* [Your task]: Repeat, exactly and with no pictures, the lines that run from the beginning of the entries through the line containing "Jazz Rock - Spain".

* [Data supplied]:

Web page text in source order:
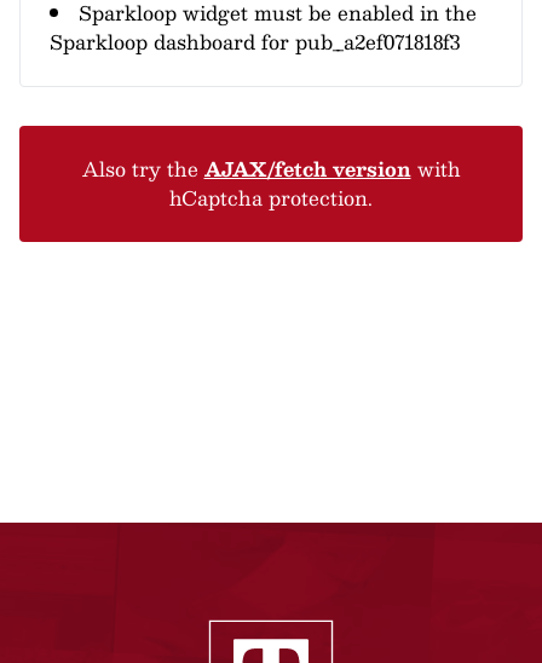
Sparkloop widget must be enabled in the
Sparkloop dashboard for pub_a2ef071818f3
Also try the AJAX/fetch versionwith
hCaptcha protection.
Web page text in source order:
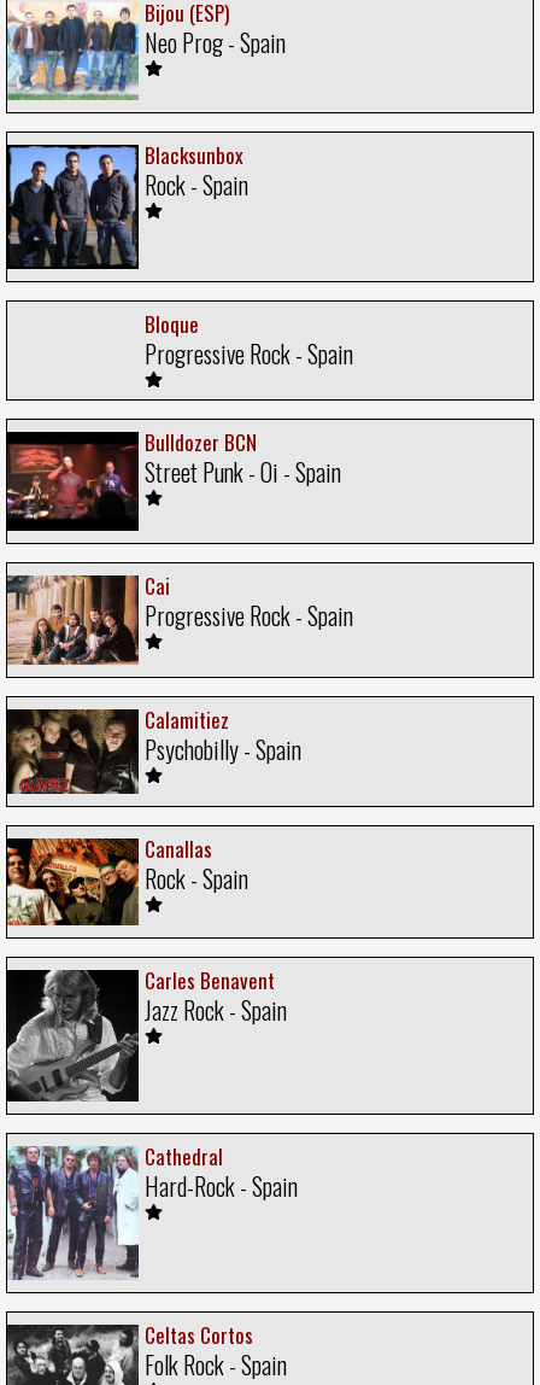
Bijou (ESP)
Neo Prog - Spain
Blacksunbox
Rock - Spain
Bloque
Progressive Rock - Spain
Bulldozer BCN
Street Punk - Oi - Spain
Cai
Progressive Rock - Spain
Calamitiez
Psychobilly - Spain
Canallas
Rock - Spain
Carles Benavent
Jazz Rock - Spain
Cathedral
Hard-Rock - Spain
Celtas Cortos
Folk Rock - Spain
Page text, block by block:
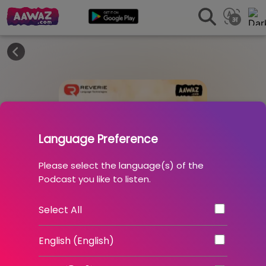
Language Preference
Please select the language(s) of the
Podcast you like to listen.
Select All
English (English)
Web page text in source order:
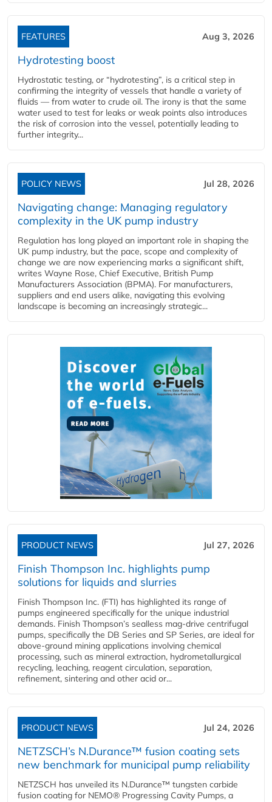
FEATURES Aug 3, 2026
Hydrotesting boost
Hydrostatic testing, or “hydrotesting”, is a critical step in
confirming the integrity of vessels that handle a variety of
fluids — from water to crude oil. The irony is that the same
water used to test for leaks or weak points also introduces
the risk of corrosion into the vessel, potentially leading to
further integrity...
POLICY NEWS Jul 28, 2026
Navigating change: Managing regulatory
complexity in the UK pump industry
Regulation has long played an important role in shaping the
UK pump industry, but the pace, scope and complexity of
change we are now experiencing marks a significant shift,
writes Wayne Rose, Chief Executive, British Pump
Manufacturers Association (BPMA). For manufacturers,
suppliers and end users alike, navigating this evolving
landscape is becoming an increasingly strategic...
PRODUCT NEWS Jul 27, 2026
Finish Thompson Inc. highlights pump
solutions for liquids and slurries
Finish Thompson Inc. (FTI) has highlighted its range of
pumps engineered specifically for the unique industrial
demands. Finish Thompson’s sealless mag-drive centrifugal
pumps, specifically the DB Series and SP Series, are ideal for
above-ground mining applications involving chemical
processing, such as mineral extraction, hydrometallurgical
recycling, leaching, reagent circulation, separation,
refinement, sintering and other acid or...
PRODUCT NEWS Jul 24, 2026
NETZSCH’s N.Durance™ fusion coating sets
new benchmark for municipal pump reliability
NETZSCH has unveiled its N.Durance™ tungsten carbide
fusion coating for NEMO® Progressing Cavity Pumps, a
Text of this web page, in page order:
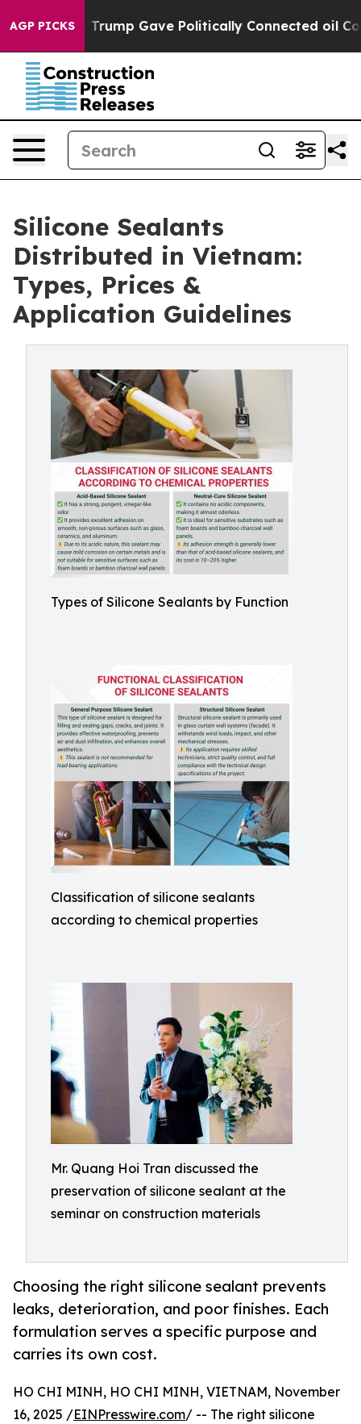
AGP PICKS
Trump Gave Politically Connected oil
Silicone Sealants
Distributed in Vietnam:
Types, Prices &
Application Guidelines
Types of Silicone Sealants by Function
Classification of silicone sealants
according to chemical properties
Mr. Quang Hoi Tran discussed the
preservation of silicone sealant at the
seminar on construction materials
Choosing the right silicone sealant prevents
leaks, deterioration, and poor finishes. Each
formulation serves a specific purpose and
carries its own cost.
HO CHI MINH, HO CHI MINH, VIETNAM, November
16, 2025 /EINPresswire.com/ -- The right silicone
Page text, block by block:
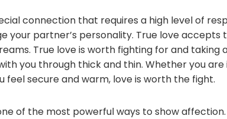
connection that requires a high level of
your partner’s personality. True love accepts
True love is worth fighting for and taking
you through thick and thin. Whether you
feel secure and warm, love is worth the fight.
of the most powerful ways to show
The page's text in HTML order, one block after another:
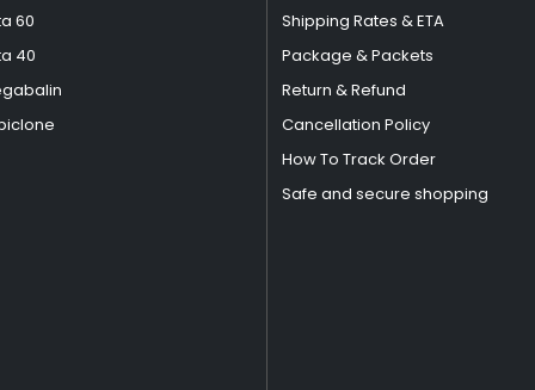
60
40
Shipping Rates & ETA
Package & Packets
Return & Refund
Cancellation Policy
How To Track Order
Safe and secure shopping

* [Written answer]:
Web page text in source order:
Sparkloop widget must be enabled in the
Sparkloop dashboard for pub_a2ef071818f3
Also try the AJAX/fetch versionwith
hCaptcha protection.
Web page text in source order:
Bijou (ESP)
Neo Prog - Spain
Blacksunbox
Rock - Spain
Bloque
Progressive Rock - Spain
Bulldozer BCN
Street Punk - Oi - Spain
Cai
Progressive Rock - Spain
Calamitiez
Psychobilly - Spain
Canallas
Rock - Spain
Carles Benavent
Jazz Rock - Spain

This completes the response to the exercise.